Computational Psychiatry relies both, on data-driven, multivariate methods from machine learning, and on explicit mathematical models of neural and behavioral data. The combination of computational modelling and specifically tailored experimental paradigms allows for a mechanistic understanding of pathophysiology and therapy effects, via the individual estimation of model parameters and dynamic variables, which are often not directly accessible. In combination with machine learning methods, this yields meaningful, compressed representations of complex datasets, which distill the relevant structure and dynamics, yielding a solid base to better inform (patho-)physiological understanding and clinical decision-making.

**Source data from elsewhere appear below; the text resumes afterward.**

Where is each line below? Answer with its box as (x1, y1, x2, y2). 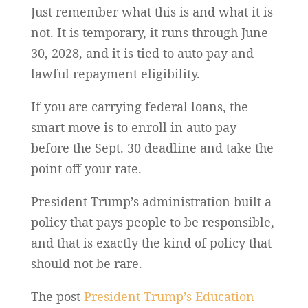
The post (30, 287, 84, 305)
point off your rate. (30, 159, 142, 177)
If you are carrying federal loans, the (30, 98, 248, 115)
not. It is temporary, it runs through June (30, 23, 268, 41)
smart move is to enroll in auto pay (30, 118, 236, 135)
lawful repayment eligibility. (30, 65, 200, 82)
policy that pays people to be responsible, (30, 213, 274, 230)
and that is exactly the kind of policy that (30, 234, 272, 251)
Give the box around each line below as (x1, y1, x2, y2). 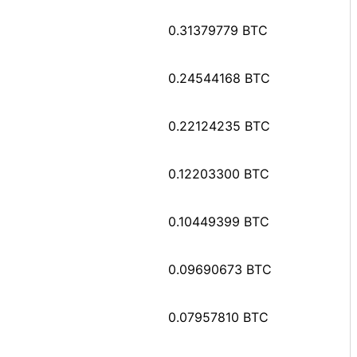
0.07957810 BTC (168, 308, 269, 325)
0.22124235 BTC (168, 117, 270, 134)
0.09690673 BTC (168, 261, 272, 277)
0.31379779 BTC (168, 22, 268, 38)
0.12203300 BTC (168, 165, 269, 182)
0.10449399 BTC (168, 213, 269, 229)
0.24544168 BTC (168, 69, 270, 86)
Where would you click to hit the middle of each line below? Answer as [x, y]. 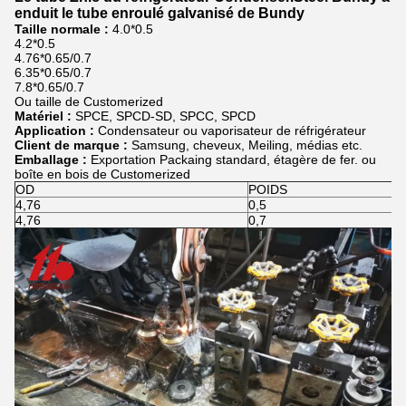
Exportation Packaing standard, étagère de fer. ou [232, 159]
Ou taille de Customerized [89, 101]
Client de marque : [71, 145]
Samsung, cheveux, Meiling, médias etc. [245, 145]
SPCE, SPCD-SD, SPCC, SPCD [165, 116]
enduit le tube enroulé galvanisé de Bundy [159, 13]
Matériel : [45, 116]
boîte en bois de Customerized [102, 174]
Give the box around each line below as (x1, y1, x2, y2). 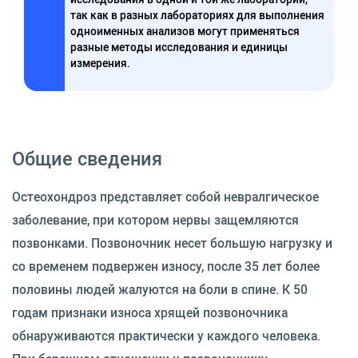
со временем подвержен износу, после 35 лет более (12, 257, 320, 275)
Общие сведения (12, 145, 162, 171)
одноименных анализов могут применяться (70, 24, 300, 38)
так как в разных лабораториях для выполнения (70, 8, 325, 22)
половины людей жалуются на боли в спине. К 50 (12, 280, 308, 298)
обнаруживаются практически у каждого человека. (12, 327, 320, 344)
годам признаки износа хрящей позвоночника (12, 304, 288, 321)
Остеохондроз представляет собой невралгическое (12, 188, 319, 205)
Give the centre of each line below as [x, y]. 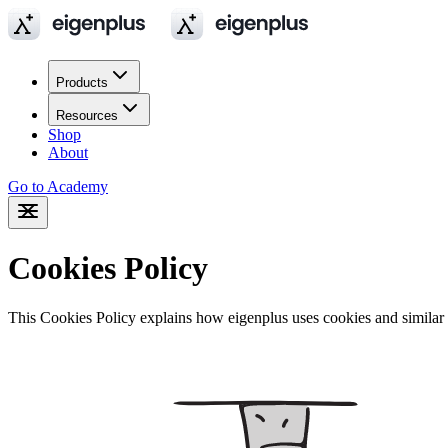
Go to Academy [58, 186]
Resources [87, 115]
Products [82, 82]
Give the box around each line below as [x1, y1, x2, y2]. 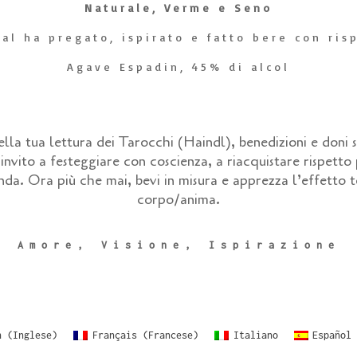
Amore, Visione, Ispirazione [17, 239, 340, 252]
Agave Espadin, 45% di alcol [67, 60, 290, 73]
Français [92, 328, 137, 341]
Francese [148, 328, 193, 341]
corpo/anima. [137, 189, 220, 209]
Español [312, 328, 352, 341]
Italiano [233, 328, 278, 341]
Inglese [13, 328, 53, 341]
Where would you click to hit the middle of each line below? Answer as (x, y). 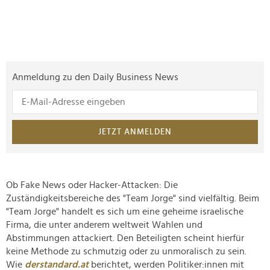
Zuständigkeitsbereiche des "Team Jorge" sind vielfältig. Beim (133, 199)
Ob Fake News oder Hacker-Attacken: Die (92, 185)
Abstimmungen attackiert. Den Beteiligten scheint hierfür (125, 238)
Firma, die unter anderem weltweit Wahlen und (104, 225)
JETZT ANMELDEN (135, 132)
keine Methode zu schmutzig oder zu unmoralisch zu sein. (126, 252)
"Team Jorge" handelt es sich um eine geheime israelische (125, 212)
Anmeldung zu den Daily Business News (95, 77)
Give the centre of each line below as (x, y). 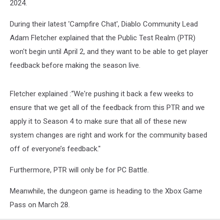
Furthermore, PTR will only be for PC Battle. (79, 170)
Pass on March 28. (40, 205)
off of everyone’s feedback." (55, 149)
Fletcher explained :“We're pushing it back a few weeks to (102, 94)
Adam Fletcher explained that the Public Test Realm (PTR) (103, 38)
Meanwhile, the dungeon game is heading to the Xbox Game (106, 191)
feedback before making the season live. (75, 65)
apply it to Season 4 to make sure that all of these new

Kai Ueltzhöffer will give a short overview over computational modeling from single neurons, via perception, learning, and cognition, to action and behavior. Isabel Berwian will present a study using computational modelling of effort-based decision making in depression. Decision time in the model could be used for prediction of relapse after discontinuation of medication. Christoph Korn will present behavioral and fMRI studies, which explore decision making under risk, approach-avoidance-conflicts and social conflicts from a computational perspective. Georgia Koppe will show how state-of-the-art methods from “deep learning” can be applied to analyze the dynamic structure of complex psychiatric time-series data.
16:00 Uhr
Computational models in psychiatry – from neurons to cognition
Kai Ueltzhöffer, Heidelberg (Germany)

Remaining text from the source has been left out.